There are several limitations in our study that may influence the results. First, in this study, we included more females than males, which might introduce selection bias in the association between intestinal microbiota and SHS. The prevalence of SHS is higher in females than that in males, and the response rate in faecal sample collection is also higher in females than in males. To increase the comparability between groups, we matched SHS cases and controls using propensity score matching based on age, gender and BMI. Second, the design of a case-control study based on a cross-sectional study makes it inevitable to avoid selection bias and may overestimate the accuracy of diagnosis for SHS. Third, the diet of participants, the main associated factor of the intestinal microbiota,66 was not controlled, which might introduce confounding bias. Forth, the cortisol and adrenaline/noradrenaline, the only known measurable biochemical parameter of SHS, were not included in our study. Finally, the sample size of our study is relatively small, resulting in the absence of statistical power.
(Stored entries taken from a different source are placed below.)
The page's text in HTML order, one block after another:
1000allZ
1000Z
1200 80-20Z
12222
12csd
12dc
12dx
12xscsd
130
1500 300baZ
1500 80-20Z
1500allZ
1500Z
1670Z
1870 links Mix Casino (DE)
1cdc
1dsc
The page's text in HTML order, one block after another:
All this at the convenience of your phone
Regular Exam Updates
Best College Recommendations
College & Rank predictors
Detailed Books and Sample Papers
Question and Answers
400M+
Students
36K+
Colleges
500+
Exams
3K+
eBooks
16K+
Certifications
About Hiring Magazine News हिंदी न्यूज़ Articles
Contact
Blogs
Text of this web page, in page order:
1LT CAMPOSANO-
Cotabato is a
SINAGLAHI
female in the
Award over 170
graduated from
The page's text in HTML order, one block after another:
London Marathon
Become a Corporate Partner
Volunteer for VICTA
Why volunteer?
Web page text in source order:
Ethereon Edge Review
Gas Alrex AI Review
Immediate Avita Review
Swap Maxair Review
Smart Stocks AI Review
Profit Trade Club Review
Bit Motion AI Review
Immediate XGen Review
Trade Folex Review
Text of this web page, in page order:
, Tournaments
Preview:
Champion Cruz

Therefore, further cohort studies with larger sample sizes are needed to explore the causal association between SHS and the intestinal microbiota.

5 CONCLUSION

In this case-control study with a relatively small sample size, we first demonstrated that the intestinal microbiota is associated with SHS. Alteration of intestinal microbiota occurs with SHS, an early stage of disease, which might shed light on the importance of intestinal microbiota in the primary prevention of NCDs.

ACKNOWLEDGEMENTS

This work was supported by grants from the National Natural Science Foundation of China (NSFC) (81673247 and 81872682), the Joint Project of the NSFC and the Australian National Health & Medical Research Council (NHMRC) (NSFC 81561128020, NHMRCAPP1112767).

    CONFLICT OF INTEREST

    The authors declare no conflicts of interest associated with this study.
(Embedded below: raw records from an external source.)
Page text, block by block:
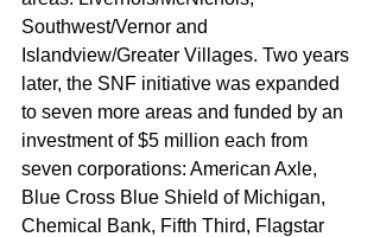
Southwest/Vernor and
Islandview/Greater Villages. Two years
later, the SNF initiative was expanded
to seven more areas and funded by an
investment of $5 million each from
seven corporations: American Axle,
Blue Cross Blue Shield of Michigan,
Chemical Bank, Fifth Third, Flagstar
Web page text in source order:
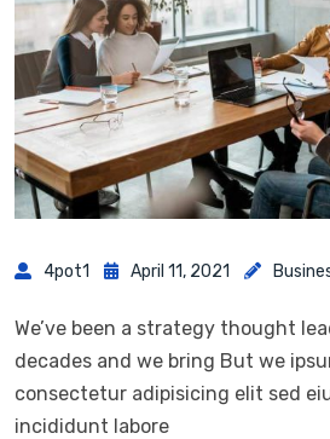
4pot1 April 11, 2021
We’ve been a strategy thought
decades and we bring But we
consectetur adipisicing elit sed
incididunt labore
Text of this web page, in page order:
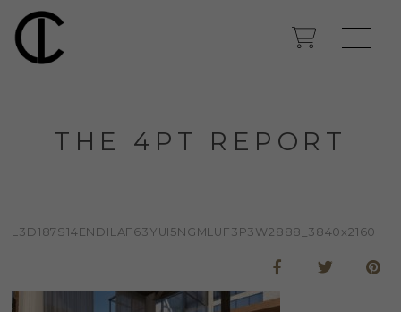
THE 4PT REPORT
L3D187S14ENDILAF63YUI5NGMLUF3P3W2888_3840x2160
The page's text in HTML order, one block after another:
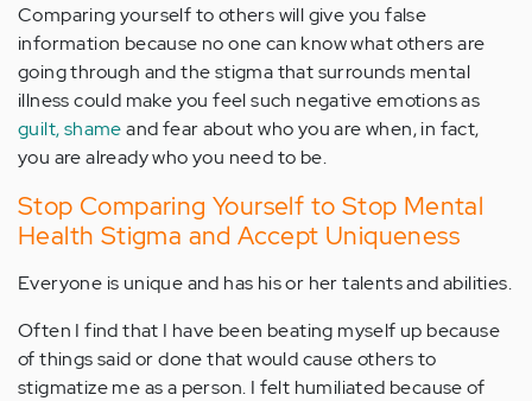
Comparing yourself to others will give you false
information because no one can know what others are
going through and the stigma that surrounds mental
illness could make you feel such negative emotions as
guilt, shameand fear about who you are when, in fact,
you are already who you need to be.
Stop Comparing Yourself to Stop Mental
Health Stigma and Accept Uniqueness
Everyone is unique and has his or her talents and abilities.
Often I find that I have been beating myself up because
of things said or done that would cause others to
stigmatize me as a person. I felt humiliated because of
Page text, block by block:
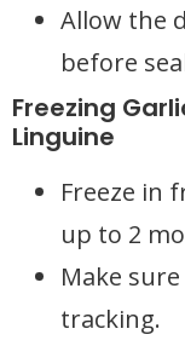
Allow the
before
Freezing
Linguine
Freeze in
up to 2
Make
tracking.
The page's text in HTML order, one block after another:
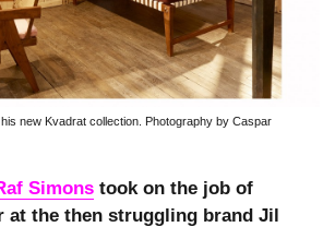
new Kvadrat collection. Photography by Caspar
Simons took on the job of
at the then struggling brand Jil

    AUTHORS’ CONTRIBUTIONS

    YW and WW contributed to the study design and concepts. QS, HL, XM, JL and JXZ contributed to the literature research. QS, HW, JZ, QL, HL and XX contributed to the data acquisition. QS, JZ, JL, QT, MS and QL contributed to the statistical analysis of data. QS, XZ, LW and WC contributed to the manuscript preparation. QS and YW contributed to the manuscript editing. All authors approved the manuscript.

    DATA AVAILABILITY STATEMENT

    The data that support the findings of this study are available from the corresponding author upon reasonable request.